(Extracted records)
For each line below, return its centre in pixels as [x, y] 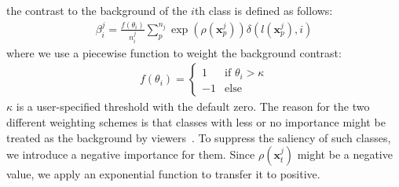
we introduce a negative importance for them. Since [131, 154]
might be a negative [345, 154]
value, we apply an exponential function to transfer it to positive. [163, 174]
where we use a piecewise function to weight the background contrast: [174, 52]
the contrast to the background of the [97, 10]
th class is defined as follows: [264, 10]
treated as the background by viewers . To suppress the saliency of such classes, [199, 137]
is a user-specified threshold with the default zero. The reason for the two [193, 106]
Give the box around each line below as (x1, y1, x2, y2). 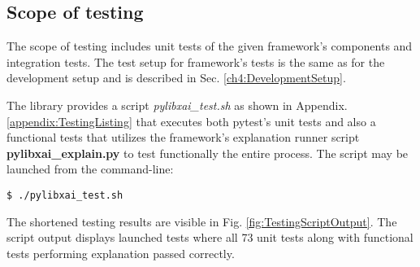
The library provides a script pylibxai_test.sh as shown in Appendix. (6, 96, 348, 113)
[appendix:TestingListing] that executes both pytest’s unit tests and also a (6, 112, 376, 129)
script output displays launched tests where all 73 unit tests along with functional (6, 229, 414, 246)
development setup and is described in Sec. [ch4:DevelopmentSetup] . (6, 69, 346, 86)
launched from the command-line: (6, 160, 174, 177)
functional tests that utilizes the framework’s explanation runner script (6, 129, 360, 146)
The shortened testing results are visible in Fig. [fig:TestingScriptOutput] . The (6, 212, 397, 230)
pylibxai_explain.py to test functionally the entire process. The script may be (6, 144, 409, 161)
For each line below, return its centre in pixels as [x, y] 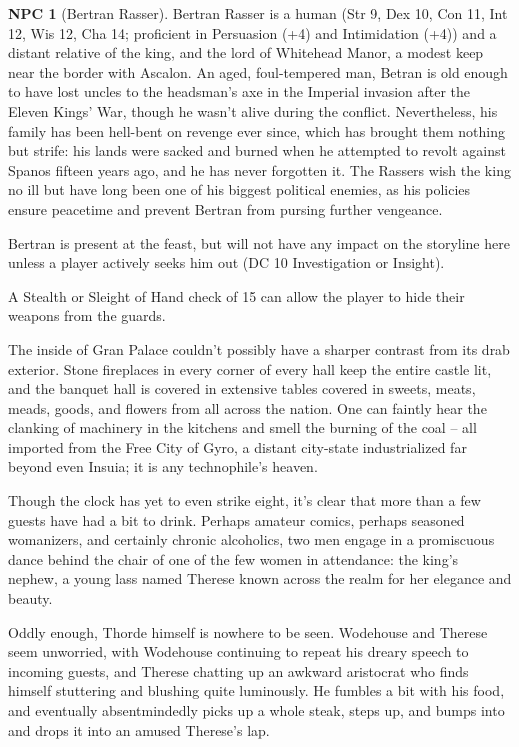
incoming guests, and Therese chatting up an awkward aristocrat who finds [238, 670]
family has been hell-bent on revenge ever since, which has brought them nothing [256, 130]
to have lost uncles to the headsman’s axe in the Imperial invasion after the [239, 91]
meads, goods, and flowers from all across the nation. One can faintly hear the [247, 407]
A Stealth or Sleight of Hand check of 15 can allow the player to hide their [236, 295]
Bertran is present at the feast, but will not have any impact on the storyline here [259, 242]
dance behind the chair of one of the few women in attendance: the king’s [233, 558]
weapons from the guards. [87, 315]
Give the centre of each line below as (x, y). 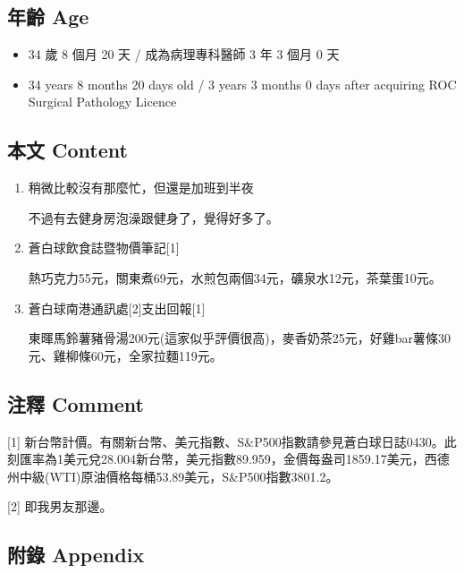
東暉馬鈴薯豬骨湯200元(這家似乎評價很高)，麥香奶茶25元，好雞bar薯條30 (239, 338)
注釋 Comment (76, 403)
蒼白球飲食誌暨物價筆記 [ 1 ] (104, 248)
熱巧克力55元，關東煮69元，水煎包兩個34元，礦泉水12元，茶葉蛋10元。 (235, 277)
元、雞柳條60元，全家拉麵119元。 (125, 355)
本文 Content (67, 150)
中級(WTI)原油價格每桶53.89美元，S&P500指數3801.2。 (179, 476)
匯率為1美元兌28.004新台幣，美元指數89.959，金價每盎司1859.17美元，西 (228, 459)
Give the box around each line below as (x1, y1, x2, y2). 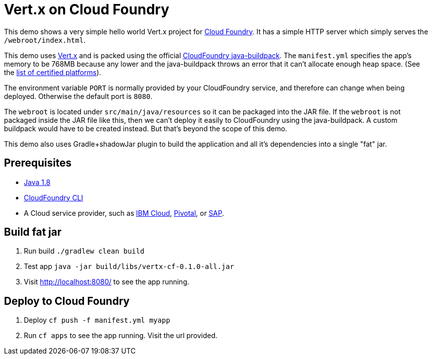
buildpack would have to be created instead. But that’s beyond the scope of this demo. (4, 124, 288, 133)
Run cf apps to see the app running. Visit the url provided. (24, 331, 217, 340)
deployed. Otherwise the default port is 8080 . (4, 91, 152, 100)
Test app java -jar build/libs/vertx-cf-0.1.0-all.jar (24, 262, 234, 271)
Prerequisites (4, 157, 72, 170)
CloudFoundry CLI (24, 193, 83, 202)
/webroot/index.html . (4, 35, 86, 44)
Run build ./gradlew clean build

**Your objective:** Look over the records above and copy each line that includes the string "with".

**Finished exercise:**
is a user-specified threshold with the default zero. The reason for the two [193, 106]
script output displays launched tests where all 73 unit tests along with functional (6, 229, 414, 246)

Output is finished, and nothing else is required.